First, the cases show that individual repair shops and the industry as a whole now have a means to combat the illegal steering practices so long a staple of the insurance industry. By asserting your rights as a consumer under your state’s consumer protection laws, you as a business now have the means to stop improper steering as soon as you become aware of the practice. While lawsuits can be expensive, the costs of a suit pale in comparison to the amount of business that a shop loses at the hands of illegal steering. Further, now that the precedents are being set, attorneys in your state will be much more willing to bring an action on your behalf which should bring litigation costs down as well.
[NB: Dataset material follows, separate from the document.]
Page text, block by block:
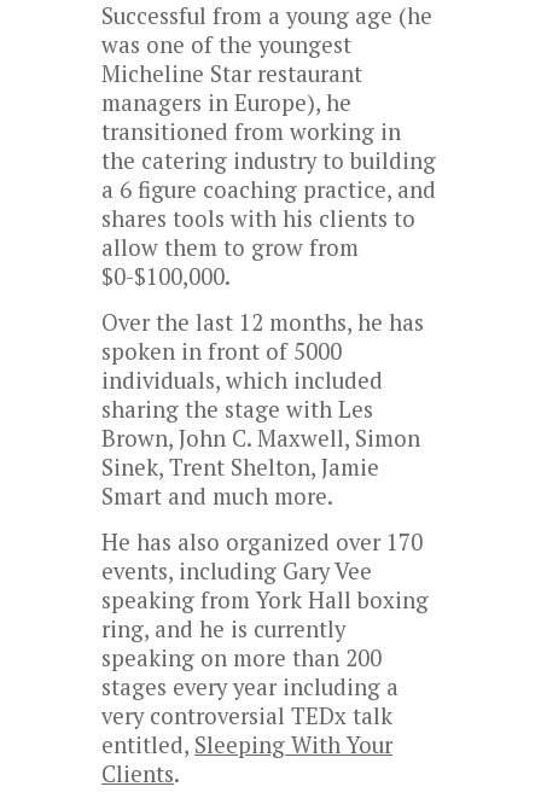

Second, but perhaps even more critical is the fact that as a result of these and other lawsuits, there are now a growing number of legal precedents that are establishing exactly what constitutes improper, deceptive and illegal steering activities in the insurer-collision repairer relationship. For example, the court in the North State case took great pains to define what it considered “improper conduct” to be and looked to the earlier MVB Collision case for help in crafting its definition. The practice is called “setting and defining precedent” and it is the way in which our laws and our society develop over time. Thus, cases like North State v. Progressive and MVB Collision v. Allstate are actually helping to define what it is an insurance company can and cannot do when interacting with a collision repair business and the importance of these and other cases like them cannot be overstated.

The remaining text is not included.